We further built into the agreement that any lease is purely between the tenant and the owner and that the owner is always responsible for the payment of lights and water as well as the levies account. This has never been queried. I am at a loss to understand how an owner can expect to be able to rent out a unit to an unknown party and then make the Body Corporate a party to the agreement by obliging the BC to supply lights and water to his tenant at no risk to himself.
I will be interested in comments from others.
Re retirement complex and screening: Some screen on age [not younger than 50 or older than 80], health [ even require medical certificate], church affiliation[ letter from pastor], proof of all finances.
I think it is totally counter the constitution
Regarding age, 50 is the standard limit of at least one resident. I cannot believe that there is screening for older than 80, health and even church affiliation. Financials are another thing between a tenant and owner and is acceptable but not for an HOA or Body Corporate Trustees unless I it is an institution etc.
It is definitely going on in various retirement villages and is definitely unconstitutional. If I had a tenant or buyer wishing and willing to rent or buy my property and the HOA or BC told me I could not due to above, I would certainly take them to task through legal channels.
How will the new Protection of Personal Information (once it is brought into effect) impact on the personal information, on owners as well as tenants, which is kept on record by a Body Corporate?
Hi Jennifer, this is an absolute minefield! Being the General Manager of a Retirement Village with a HOA and a Sectional Title the same question always arises. We must screen tenants, new owners etc. to see if they are medically fit to take ownership or tenancy!! Personally I cannot see how normal laymen, not being medically qualified can make such a decision and if they do is it legal in the first place, as you have mentioned.

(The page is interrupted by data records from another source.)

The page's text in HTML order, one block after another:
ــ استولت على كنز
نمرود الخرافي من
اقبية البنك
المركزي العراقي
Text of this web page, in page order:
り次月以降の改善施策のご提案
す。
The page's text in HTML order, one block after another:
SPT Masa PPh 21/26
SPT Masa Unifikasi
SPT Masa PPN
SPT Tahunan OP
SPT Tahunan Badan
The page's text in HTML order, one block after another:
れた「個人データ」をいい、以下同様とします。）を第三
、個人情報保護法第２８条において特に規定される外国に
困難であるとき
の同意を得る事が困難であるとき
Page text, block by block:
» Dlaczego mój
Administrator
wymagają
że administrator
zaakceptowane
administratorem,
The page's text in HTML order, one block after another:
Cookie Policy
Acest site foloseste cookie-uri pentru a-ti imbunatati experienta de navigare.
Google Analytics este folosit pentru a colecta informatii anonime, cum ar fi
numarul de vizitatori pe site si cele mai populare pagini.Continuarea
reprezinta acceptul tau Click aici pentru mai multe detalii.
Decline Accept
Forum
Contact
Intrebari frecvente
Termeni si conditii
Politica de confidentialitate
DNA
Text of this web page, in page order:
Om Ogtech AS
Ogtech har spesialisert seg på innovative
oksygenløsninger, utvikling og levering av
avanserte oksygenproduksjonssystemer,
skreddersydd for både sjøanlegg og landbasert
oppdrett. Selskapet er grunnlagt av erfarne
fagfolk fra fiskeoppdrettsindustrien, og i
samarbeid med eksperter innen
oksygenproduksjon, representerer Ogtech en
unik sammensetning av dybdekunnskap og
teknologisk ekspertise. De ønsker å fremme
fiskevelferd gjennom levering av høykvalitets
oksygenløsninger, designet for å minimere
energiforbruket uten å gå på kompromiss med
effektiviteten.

Dementia being the main issue here in all its forms such as Alzheimers. Where do you draw the line? I have had a request in writing from an owner of a Section thus..
1.” No persons with Alzheimers or other mental Disorders will be admitted to the Assisted Living Apartments” (These apartments do have registered Section owners living in them)

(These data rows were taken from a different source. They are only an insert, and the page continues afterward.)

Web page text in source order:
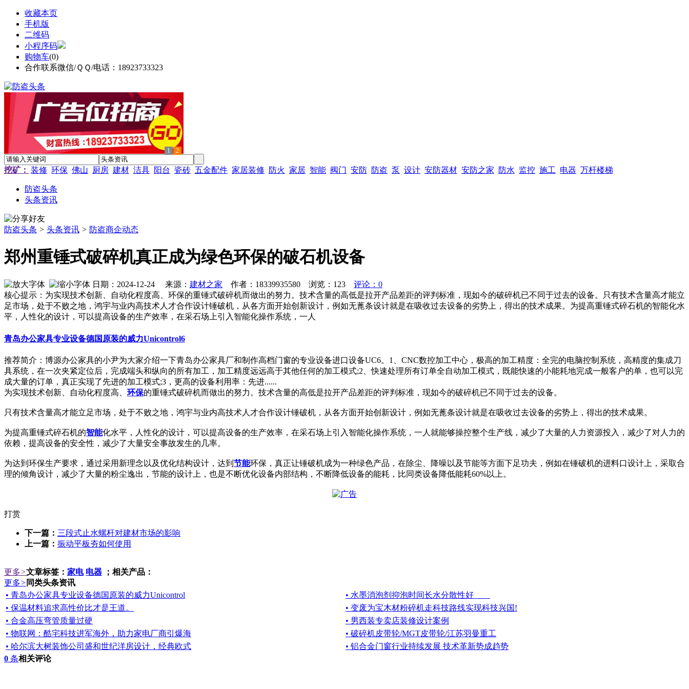
收藏本页
手机版
二维码
小程序码
购物车(0)
合作联系微信/ＱＱ/电话：18923733323
1 2
挖矿： 装修 环保 佛山 厨房 建材 洁具 阳台 瓷砖 五金配件 家居装修 防火 家居 智能 阀门 安防 防盗 泵 设计 安防器材 安防之家 防水 监控 施工 电器 万杆楼梯
防盗头条
头条资讯
防盗头条 > 头条资讯 > 防盗商企动态
郑州重锤式破碎机真正成为绿色环保的破石机设备
日期：2024-12-24 来源： 建材之家 作者：18339935580 浏览： 123
评论：0
核心提示：为实现技术创新、自动化程度高、环保的重锤式破碎机而做出的努力。技术含量的高低是拉开产品差距的评判标准，现如今的破碎机已不同于过去的设备。只有技术含量高才能立
足市场，处于不败之地，鸿宇与业内高技术人才合作设计锤破机，从各方面开始创新设计，例如无蓖条设计就是在吸收过去设备的劣势上，得出的技术成果。为提高重锤式碎石机的智能化水
平，人性化的设计，可以提高设备的生产效率，在采石场上引入智能化操作系统，一人
青岛办公家具专业设备德国原装的威力Unicontrol6
推荐简介：博源办公家具的小尹为大家介绍一下青岛办公家具厂和制作高档门窗的专业设备进口设备UC6。1、CNC数控加工中心，极高的加工精度：全完的电脑控制系统，高精度的集成刀
具系统，在一次夹紧定位后，完成端头和纵向的所有加工，加工精度远远高于其他任何的加工模式;2、快速处理所有订单全自动加工模式，既能快速的小能耗地完成一般客户的单，也可以完
成大量的订单，真正实现了先进的加工模式;3，更高的设备利用率：先进......
为实现技术创新、自动化程度高、 环保的重锤式破碎机而做出的努力。技术含量的高低是拉开产品差距的评判标准，现如今的破碎机已不同于过去的设备。
只有技术含量高才能立足市场，处于不败之地，鸿宇与业内高技术人才合作设计锤破机，从各方面开始创新设计，例如无蓖条设计就是在吸收过去设备的劣势上，得出的技术成果。
为提高重锤式碎石机的智能化水平，人性化的设计，可以提高设备的生产效率，在采石场上引入智能化操作系统，一人就能够操控整个生产线，减少了大量的人力资源投入，减少了对人力的
依赖，提高设备的安全性，减少了大量安全事故发生的几率。
为达到环保生产要求，通过采用新理念以及优化结构设计，达到 节能环保，真正让锤破机成为一种绿色产品，在除尘、降噪以及节能等方面下足功夫，例如在锤破机的进料口设计上，采取合
理的倾角设计，减少了大量的粉尘逸出，节能的设计上，也是不断优化设备内部结构，不断降低设备的能耗，比同类设备降低能耗60%以上。
打赏
下一篇： 三段式止水螺杆对建材市场的影响
上一篇： 振动平板夯如何使用
更多>文章标签： 家电 电器 ；相关产品：
更多> 同类头条资讯
• 青岛办公家具专业设备德国原装的威力Unicontrol
• 水墨消泡剂抑泡时间长水分散性好
• 保温材料追求高性价比才是王道。
• 变废为宝木材粉碎机走科技路线实现科技兴国!
• 合金高压弯管质量过硬
• 男西装专卖店装修设计案例
• 物联网：酷宅科技进军海外，助力家电厂商引爆海
• 破碎机皮带轮/MGT皮带轮/江苏羽曼重工
• 哈尔滨大树装饰公司盛和世纪洋房设计，经典欧式
• 铝合金门窗行业持续发展 技术革新势成趋势
0 条相关评论
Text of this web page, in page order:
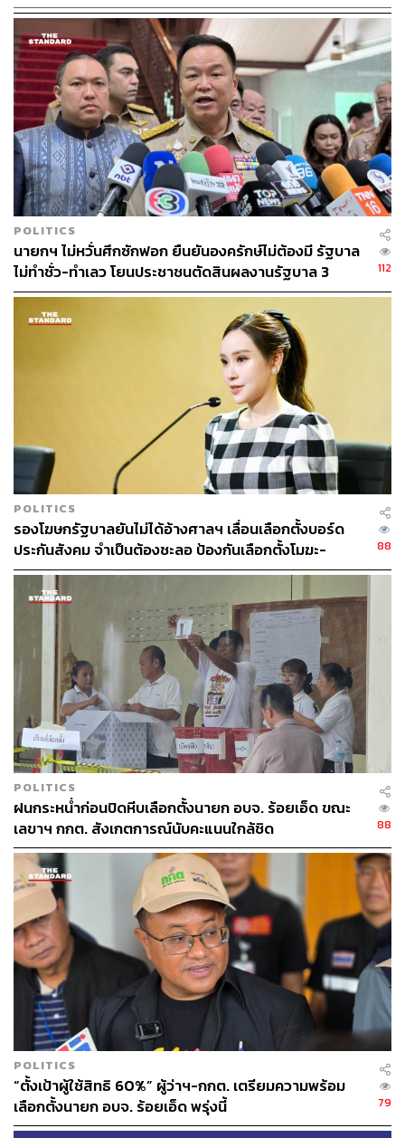
สองคือ หว่านงบลงพื้นที่ครั้งสุดท้าย ก่อนเปิดเกมเลือกตั้ง
อนุญาตให้พรรคการเมืองดำเนินกิจกรรมทางการเมือง โดย
กระจายงบผ่านโครงการไทยนิยม อ้างว่า ‘กระตุ้นเศรษฐกิจ
ฐานราก’ ใน 82,474 หมู่บ้าน รับไปชุมชนละไม่เกิน 2 แสน
บาท รวมหว่านเงินราว 16,474 ล้านบาท
สามคือ ปรับทัศนคติ-เปลี่ยนผลการเลือกตั้ง เมื่อตรวจสอบใน
คู่มือการขับเคลื่อนการพัฒนาประเทศตามโครงการไทยนิ
ยมฯ ซึ่งมีลักษณะคล้าย ‘บทละคร’ ที่ข้าราชการต้องอ่านและ
ทำความเข้าใจก่อนจะลงพื้นที่ คู่มือนี้กำหนดให้วิทยากรต้อง
ไปเทศนา บรรยายและถามตอบกับชาวบ้านถึงประเด็นเหล่านี้
เช่น ประชาธิปไตยคืออะไร ความเป็นไทยคืออะไร
ประชาธิปไตยแบบไหนที่เหมาะสมกับสังคมไทย คนดีใน
หมู่บ้านเราเป็นอย่างไร นักการเมืองที่ให้เงินชาวบ้านถือเป็น
คนดีหรือไม่ หรือนัยหนึ่งคือชี้ชวนให้ชาวบ้านเห็นว่า อย่า
เลือกนักการเมืองเลวแบบเดิม ประเทศนี้ต้องการคนดีมาปก
ไทยนิยมฯ ถูกมั่นหมายจาก คสช. ให้เป็นการตีฆ้องร้องป่าวผล
งานเป็นครั้งสุดท้ายก่อนสนามเลือกตั้งจะถูกเปิดเป็นทางการ
ตั้งใจให้เป็น ‘ครม. ท้องถิ่น’ ไปเยี่ยมชาวบ้านถึงศาลากลาง
ชุมชน เพราะเวลาลงพื้นที่ ทีมวิทยากรไทยนิยมฯ จะไปครบ
ทุกส่วนราชการในอำเภอ แต่บรรดาข้าราชการรู้ดีว่า
โครงการนี้ ‘ล้มเหลว’ เพราะสายตาชาวบ้านไม่ได้ฟังอย่างเอา
จริงเอาจัง หมดยุคสมัยของการเทศนาสั่งสอน ที่ใครจะมา
ล้างสมองได้ ขณะที่ประชาชนก็รู้ดี ใครเอางบมาให้ก็รับไว้
ไปโครงการไทยนิยมก็ไปร่วมพอเป็นพิธี…ได้ทานข้าวเย็นฟรี
ก็พอ
5. การโฆษณาชวนเชื่ออย่างเป็นระบบ ทั้งโดยรัฐและเอกชน
มืออาชีพ– ถ้าระบอบประยุทธ์ได้กลับมามีอำนาจอีกครั้งหลัง
การเลือกตั้งในปีหน้า ต้องปักหมุดไว้ว่าเดือนเมษายน 2561
เป็นเดือนที่สำคัญของปฏิทินการเมือง เพราะรัฐบาลประยุทธ์
โดย ‘PR Man’ กอบศักดิ์ ภูตระกูล รัฐมนตรีประจำสำนักนายก
รัฐมนตรี ซึ่งเป็นคนที่นายกไว้ใจ พูดอะไรแล้วนายกเชื่อมาก
ที่สุดขณะนี้ เดินเครื่องโหมโฆษณาประชาสัมพันธ์ผลงาน
รัฐบาลอย่างหนักหน่วงตั้งแต่เมษายนเป็นต้นมา โดยยึดหลัก 4
ยุทธศาสตร์การ PR
POLITICS
นายกฯ ไม่หวั่นศึกซักฟอก ยืนยันองครักษ์ไม่ต้องมี รัฐบาล
ไม่ทำชั่ว-ทำเลว โยนประชาชนตัดสินผลงานรัฐบาล 3
เดือน
112
POLITICS
รองโฆษกรัฐบาลยันไม่ได้อ้างศาลฯ เลื่อนเลือกตั้งบอร์ด
ประกันสังคม จำเป็นต้องชะลอ ป้องกันเลือกตั้งโมฆะ-
ปกป้องสิทธิผู้ประกันตน
88
POLITICS
ฝนกระหน่ำก่อนปิดหีบเลือกตั้งนายก อบจ. ร้อยเอ็ด ขณะ
เลขาฯ กกต. สังเกตการณ์นับคะแนนใกล้ชิด
88
POLITICS
“ตั้งเป้าผู้ใช้สิทธิ 60%” ผู้ว่าฯ-กกต. เตรียมความพร้อม
เลือกตั้งนายก อบจ. ร้อยเอ็ด พรุ่งนี้
79
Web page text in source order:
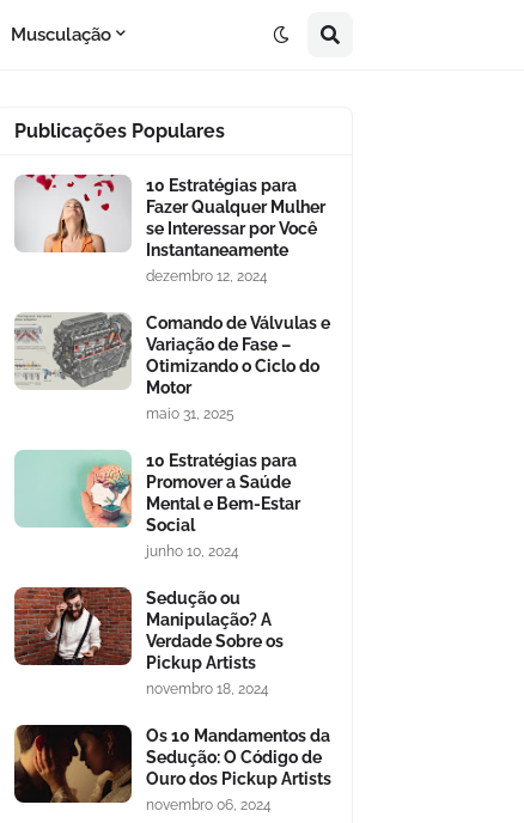
Musculação
Publicações Populares
10 Estratégias para
Fazer Qualquer Mulher
se Interessar por Você
Instantaneamente
dezembro 12, 2024
Comando de Válvulas e
Variação de Fase –
Otimizando o Ciclo do
Motor
maio 31, 2025
10 Estratégias para
Promover a Saúde
Mental e Bem-Estar
Social
junho 10, 2024
Sedução ou
Manipulação? A
Verdade Sobre os
Pickup Artists
novembro 18, 2024
Os 10 Mandamentos da
Sedução: O Código de
Ouro dos Pickup Artists
novembro 06, 2024

2. The Estate Agents, flat owners and medical staff must be notified that the apartments may not be let to such persons”
This is a real issue as other owners may sometimes be affected by either medically challenged residents. I cannot see how the HOA or Body Corporate can stop the rights of owners by screening and stopping people from owning or letting property, even if it is written into the Constitution or Management Rules.
This I believe must be taken further and more legal guidelines sort on this matter, including public comment.

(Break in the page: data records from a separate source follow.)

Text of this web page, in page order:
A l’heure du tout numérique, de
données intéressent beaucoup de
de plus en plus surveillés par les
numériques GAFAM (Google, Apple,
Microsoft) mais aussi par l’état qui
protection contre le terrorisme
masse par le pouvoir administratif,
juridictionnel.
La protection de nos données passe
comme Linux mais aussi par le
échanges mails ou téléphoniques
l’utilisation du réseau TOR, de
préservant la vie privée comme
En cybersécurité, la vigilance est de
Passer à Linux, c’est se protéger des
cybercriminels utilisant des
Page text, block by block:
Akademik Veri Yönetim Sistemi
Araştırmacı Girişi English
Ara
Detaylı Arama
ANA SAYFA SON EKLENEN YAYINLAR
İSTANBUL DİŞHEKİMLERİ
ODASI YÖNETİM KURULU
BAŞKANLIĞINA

Discrimination on the basis of an illness (mental or otherwise) reeks of unfairness and unconstitutionality… I can see completely why this makes you uncomfortable. I wouldn’t go near such a rule with a barge poll.
Thanks. Clear as a bell!
Hi Anne. A letting agent is acting as an agent for an owner who has a direct relationship with the tenant. An owner is entitled to screen a tenant for his/her property and can delegate this right to a letting agent to do it on his/her behalf. A body corporate however, cannot (arguably) assume the right of an owner to screen his/her tenant. The owners may, through amending or adding to the scheme’s rules, give the BC this right, but the enforceability of the rule is questionable as I mention in the blog post. Hope that sheds some light!
If a Body Corporate may not screen tenants, is it legally defensible for letting agents to do so? Conversely, if a letting agent may screen tenants, why cannot a BC do so?